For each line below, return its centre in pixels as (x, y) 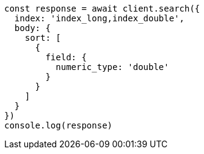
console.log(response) (59, 125)
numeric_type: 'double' (112, 67)
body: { (32, 28)
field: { (66, 57)
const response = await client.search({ (102, 9)
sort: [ (43, 38)
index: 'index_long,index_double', (100, 18)
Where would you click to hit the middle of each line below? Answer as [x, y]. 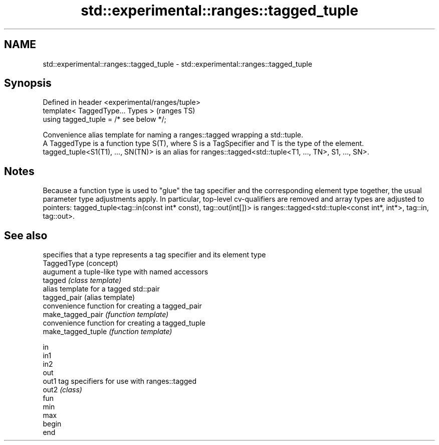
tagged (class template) [82, 280]
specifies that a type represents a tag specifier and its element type [154, 255]
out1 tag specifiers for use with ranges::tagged [120, 381]
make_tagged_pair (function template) [106, 315]
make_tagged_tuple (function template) [107, 332]
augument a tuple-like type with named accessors [126, 272]
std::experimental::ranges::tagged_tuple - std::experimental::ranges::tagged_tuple [177, 64]
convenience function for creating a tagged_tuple [124, 323]
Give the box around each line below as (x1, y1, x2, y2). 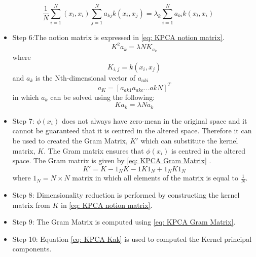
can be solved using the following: (50, 91, 155, 102)
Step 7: (12, 115, 34, 126)
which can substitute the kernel (140, 135, 238, 145)
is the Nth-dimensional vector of (35, 72, 135, 83)
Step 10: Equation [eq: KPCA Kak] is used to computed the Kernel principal (12, 233, 252, 244)
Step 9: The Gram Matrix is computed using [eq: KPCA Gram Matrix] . (12, 216, 236, 227)
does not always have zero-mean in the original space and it (61, 115, 247, 126)
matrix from (12, 199, 50, 210)
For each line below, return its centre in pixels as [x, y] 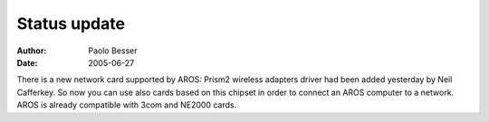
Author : [32, 51]
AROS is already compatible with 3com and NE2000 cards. [127, 105]
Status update [71, 23]
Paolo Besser [113, 51]
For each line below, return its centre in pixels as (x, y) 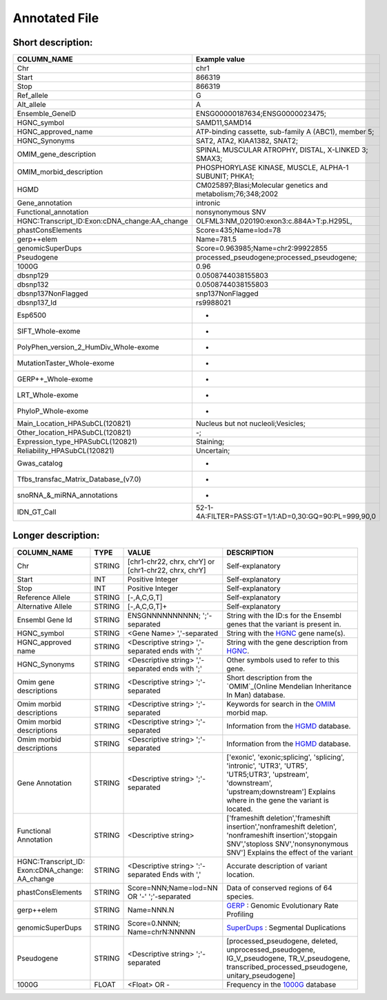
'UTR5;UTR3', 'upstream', (268, 774)
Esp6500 (32, 316)
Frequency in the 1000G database (281, 984)
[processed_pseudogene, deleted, (282, 941)
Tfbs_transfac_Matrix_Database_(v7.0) (79, 479)
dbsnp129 (33, 276)
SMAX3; (209, 159)
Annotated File (56, 18)
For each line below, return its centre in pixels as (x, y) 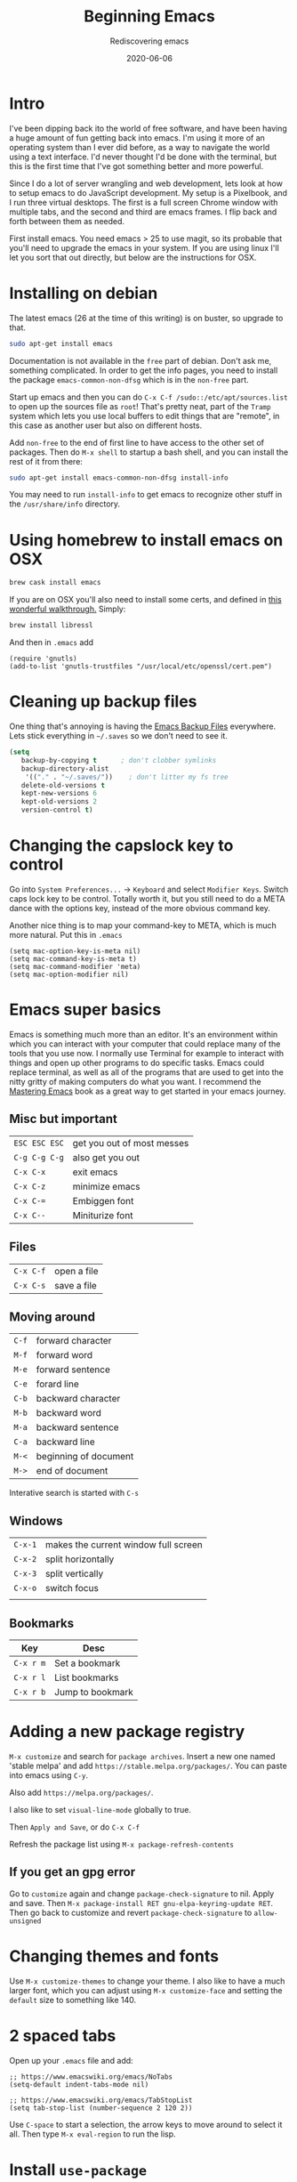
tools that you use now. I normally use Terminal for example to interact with (147, 1053)
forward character (74, 1341)
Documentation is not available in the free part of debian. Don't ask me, (140, 360)
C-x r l (30, 1677)
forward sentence (73, 1370)
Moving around (52, 1317)
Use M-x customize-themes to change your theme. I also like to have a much (147, 1981)
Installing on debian (84, 293)
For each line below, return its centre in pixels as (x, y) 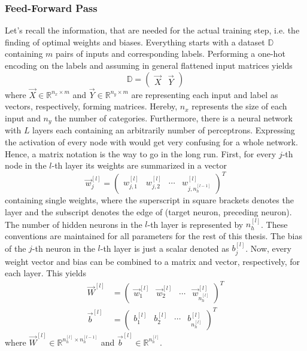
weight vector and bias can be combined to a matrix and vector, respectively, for (153, 261)
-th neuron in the (63, 248)
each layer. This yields (45, 273)
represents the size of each (239, 106)
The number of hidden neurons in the (74, 224)
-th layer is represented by (195, 224)
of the (16, 248)
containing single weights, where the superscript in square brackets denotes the (149, 200)
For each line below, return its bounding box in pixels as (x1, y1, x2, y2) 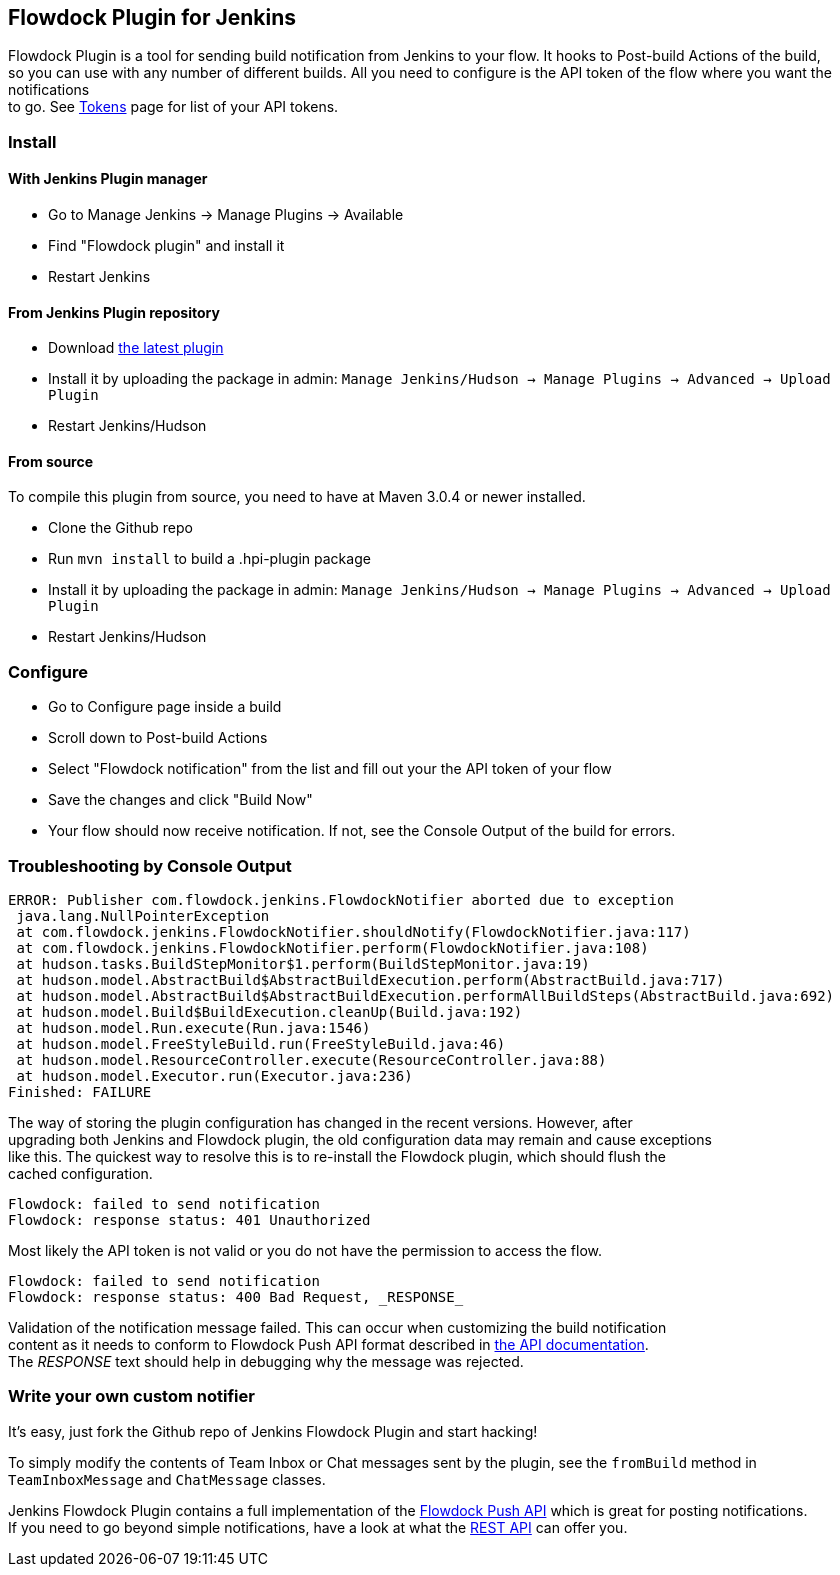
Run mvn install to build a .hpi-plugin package (48, 550, 371, 568)
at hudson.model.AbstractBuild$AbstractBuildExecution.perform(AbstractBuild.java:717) (16, 971, 725, 988)
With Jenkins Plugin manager (8, 170, 208, 188)
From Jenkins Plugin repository (8, 303, 220, 321)
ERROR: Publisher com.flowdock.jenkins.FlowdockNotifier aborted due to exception (8, 891, 674, 908)
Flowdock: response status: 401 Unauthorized (8, 1211, 371, 1228)
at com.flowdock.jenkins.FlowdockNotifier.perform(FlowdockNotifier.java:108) (16, 939, 649, 956)
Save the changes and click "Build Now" (48, 791, 313, 809)
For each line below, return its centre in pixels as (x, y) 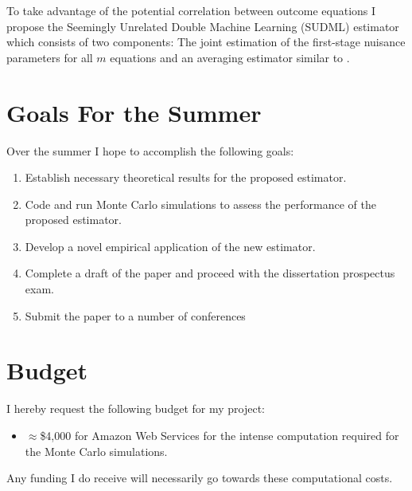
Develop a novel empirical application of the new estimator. (170, 246)
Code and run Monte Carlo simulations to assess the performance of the (201, 204)
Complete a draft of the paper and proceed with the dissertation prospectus (210, 273)
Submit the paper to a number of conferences (135, 315)
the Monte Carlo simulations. (96, 451)
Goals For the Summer (134, 112)
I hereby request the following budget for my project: (136, 409)
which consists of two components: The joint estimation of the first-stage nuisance (206, 42)
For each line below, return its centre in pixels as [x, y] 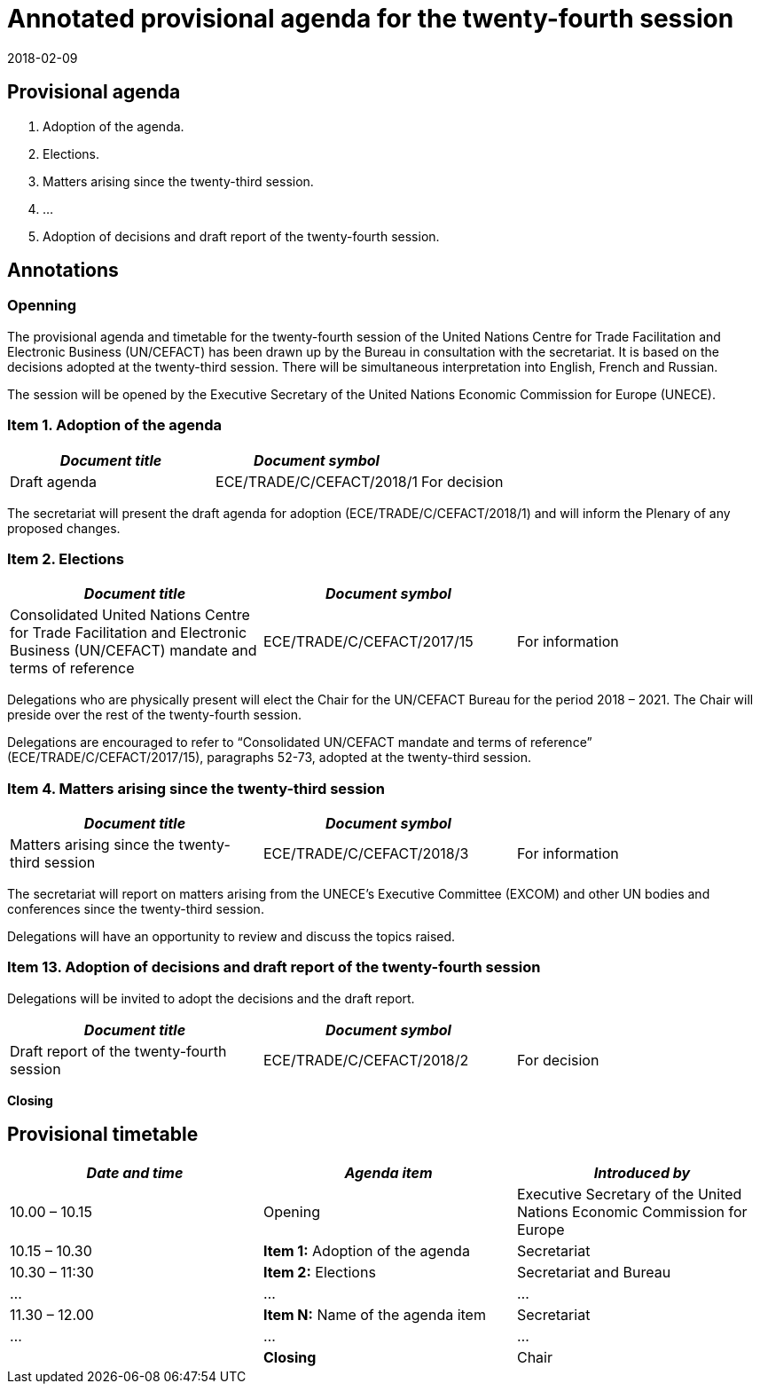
^^^^^^^^
ACTION ITEM:
Please write out only the material above, exactly, from its first line through the line that contains "does not always", and include no pictures.

WRITTEN ANSWER:
For each line below, return its centre in pixels as (x, y) 
console.log(response) (59, 125)
numeric_type: 'double' (112, 67)
body: { (32, 28)
field: { (66, 57)
const response = await client.search({ (102, 9)
sort: [ (43, 38)
index: 'index_long,index_double', (100, 18)
Where would you click to hit the middle of each line below? Answer as [x, y]. 
tagged (class template) [82, 280]
specifies that a type represents a tag specifier and its element type [154, 255]
out1 tag specifiers for use with ranges::tagged [120, 381]
make_tagged_pair (function template) [106, 315]
make_tagged_tuple (function template) [107, 332]
augument a tuple-like type with named accessors [126, 272]
std::experimental::ranges::tagged_tuple - std::experimental::ranges::tagged_tuple [177, 64]
convenience function for creating a tagged_tuple [124, 323]
Give the box around each line below as (x1, y1, x2, y2). 
can be solved using the following: (50, 91, 155, 102)
Step 7: (12, 115, 34, 126)
which can substitute the kernel (140, 135, 238, 145)
is the Nth-dimensional vector of (35, 72, 135, 83)
Step 10: Equation [eq: KPCA Kak] is used to computed the Kernel principal (12, 233, 252, 244)
Step 9: The Gram Matrix is computed using [eq: KPCA Gram Matrix] . (12, 216, 236, 227)
does not always have zero-mean in the original space and it (61, 115, 247, 126)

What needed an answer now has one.